Why Playwright is Technically Superior

Here is a deep dive into why Playwright is dominating the testing space right now.

The Complete Workflow: From Engine to Report

Before we dive into the specific features, let's look at the entire lifecycle of a Playwright test. Understanding this flow is key to understanding why it's so fast and reliable:

1. Bi-directional Architecture (No more HTTP latency!)

Older frameworks like Selenium use the WebDriver protocol. Every command (like clicking a button) is sent as an HTTP request. This is slow and prone to timing issues.

Playwright connects directly to the browser engine using WebSockets (via Chrome DevTools Protocol - CDP). Playwright instantly knows when a network request fires or when the DOM changes.

2. Auto-Waiting (Goodbye sleep()... mostly)

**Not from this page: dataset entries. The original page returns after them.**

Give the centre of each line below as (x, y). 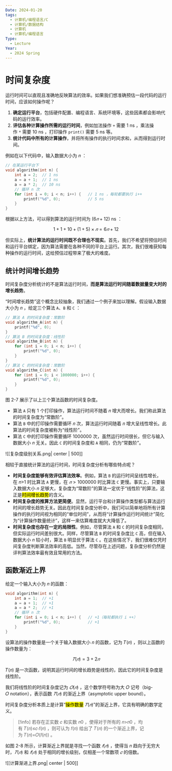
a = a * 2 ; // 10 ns (37, 185)
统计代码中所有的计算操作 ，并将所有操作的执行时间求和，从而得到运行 (87, 138)
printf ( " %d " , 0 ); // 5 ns (64, 199)
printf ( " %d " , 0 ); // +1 (62, 622)
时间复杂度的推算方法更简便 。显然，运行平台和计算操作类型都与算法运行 (89, 501)
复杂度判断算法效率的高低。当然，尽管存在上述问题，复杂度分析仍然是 (91, 546)
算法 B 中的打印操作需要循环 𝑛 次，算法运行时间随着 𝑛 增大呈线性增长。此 (90, 424)
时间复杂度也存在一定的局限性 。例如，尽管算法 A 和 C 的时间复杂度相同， (89, 527)
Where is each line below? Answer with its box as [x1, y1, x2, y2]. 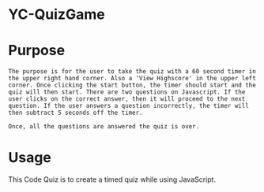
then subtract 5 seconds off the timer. [8, 109, 144, 117]
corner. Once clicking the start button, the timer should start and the [8, 81, 257, 90]
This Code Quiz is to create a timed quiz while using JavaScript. [8, 175, 216, 184]
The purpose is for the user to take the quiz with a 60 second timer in [8, 68, 257, 76]
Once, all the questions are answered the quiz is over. [8, 123, 200, 131]
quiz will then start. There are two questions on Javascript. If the [8, 88, 246, 96]
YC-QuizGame [8, 6, 105, 24]
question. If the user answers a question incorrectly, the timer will [8, 102, 249, 110]
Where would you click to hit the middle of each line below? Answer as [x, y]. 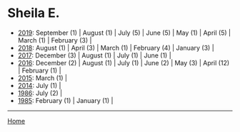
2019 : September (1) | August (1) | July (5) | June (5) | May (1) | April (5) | [124, 33]
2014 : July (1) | [39, 85]
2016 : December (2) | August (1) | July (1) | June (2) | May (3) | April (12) [124, 62]
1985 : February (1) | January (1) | [65, 100]
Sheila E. [34, 13]
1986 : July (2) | [40, 93]
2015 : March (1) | [42, 78]
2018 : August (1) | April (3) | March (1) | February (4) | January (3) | [116, 48]
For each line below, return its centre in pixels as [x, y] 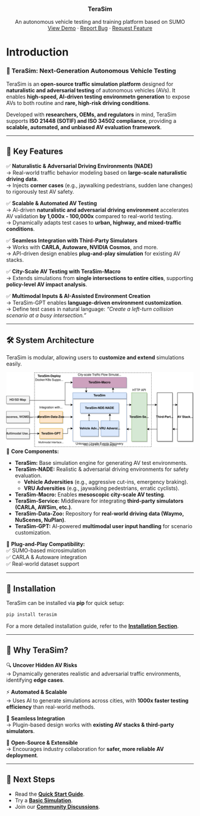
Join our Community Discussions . [57, 806]
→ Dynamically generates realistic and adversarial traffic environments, [94, 674]
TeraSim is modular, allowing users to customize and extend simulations [95, 358]
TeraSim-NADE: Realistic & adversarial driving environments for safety [101, 469]
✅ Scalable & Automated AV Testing [51, 203]
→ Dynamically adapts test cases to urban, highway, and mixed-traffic [94, 222]
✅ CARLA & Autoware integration [47, 557]
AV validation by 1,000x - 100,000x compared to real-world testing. [90, 216]
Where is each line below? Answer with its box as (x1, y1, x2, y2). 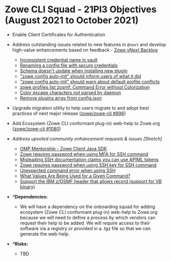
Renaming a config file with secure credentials (19, 62, 118, 68)
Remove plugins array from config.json (19, 95, 102, 101)
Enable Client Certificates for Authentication (12, 31, 105, 37)
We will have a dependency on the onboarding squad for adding (19, 204, 156, 210)
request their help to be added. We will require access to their (19, 219, 151, 226)
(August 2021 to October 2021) (5, 14, 139, 26)
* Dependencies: (12, 193, 48, 199)
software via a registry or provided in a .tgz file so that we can (19, 225, 151, 231)
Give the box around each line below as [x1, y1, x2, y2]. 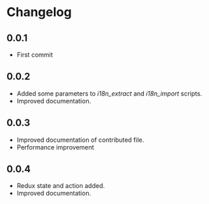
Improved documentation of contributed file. [16, 136, 145, 144]
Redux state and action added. [16, 182, 106, 190]
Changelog [6, 4, 72, 20]
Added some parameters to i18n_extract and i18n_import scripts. [16, 89, 203, 98]
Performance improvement [16, 143, 94, 151]
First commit [16, 50, 53, 59]
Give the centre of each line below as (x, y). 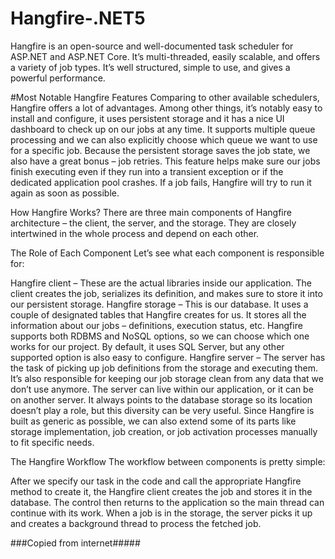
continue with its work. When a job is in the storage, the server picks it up (161, 513)
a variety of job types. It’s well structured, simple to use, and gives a (150, 67)
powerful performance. (58, 78)
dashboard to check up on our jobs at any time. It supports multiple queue (163, 129)
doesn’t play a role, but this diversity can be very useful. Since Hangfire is (162, 410)
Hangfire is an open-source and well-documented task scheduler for (152, 46)
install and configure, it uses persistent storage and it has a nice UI (147, 118)
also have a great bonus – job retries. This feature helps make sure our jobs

Flaky tests are the enemy of CI/CD.
Playwright has built-in Actionability Checks. Before it clicks a button, it automatically ensures the button is:

  • Attached to the DOM
  • Visible
  • Stable (not jumping around due to CSS animations)

This eliminates 99% of the need for hardcoded sleep statements. While Playwright still provides await page.waitForTimeout() for specific edge cases (like waiting for an unpredictable third-party API or backend cron job), for standard UI interactions, it just waits intelligently.

3. Browser Contexts (Fast Isolation)

Launching a browser is expensive. Playwright solves this with Browser Contexts.
Think of a Context as a lightning-fast Incognito window. Playwright launches the browser binary once, and then spins up a new isolated Context for each test case in milliseconds. Clean cookies, clean local storage, zero cross-test pollution.

The Game Changer: Trace Viewer

If you take away one thing from this article, let it be this. Trace Viewer

When your test fails on GitHub Actions, Playwright outputs a Trace file. You download it, run npx playwright show-trace, and you get a full time-travel GUI:

  • A DOM snapshot (the actual DOM you can inspect!) for every single action.
  • Network requests, console logs, and source code mapping.

It's literally a DVR for your test failures.

The Verdict: Cucumber vs Playwright

It's important to remember that Cucumber isn't a bad tool—it just solves a different problem. Cucumber is a collaboration tool designed to bridge the gap between business stakeholders and developers using plain English. If your Product Owners are actively involved in writing and reviewing .feature files, Cucumber is doing exactly what it was built for.

However, if your E2E tests are strictly an engineering endeavor—written by devs, for devs—that Gherkin layer becomes an unnecessary translation burden. Playwright removes that friction, offering incredible speed, modern architecture, and debugging tools that actually make sense to engineers.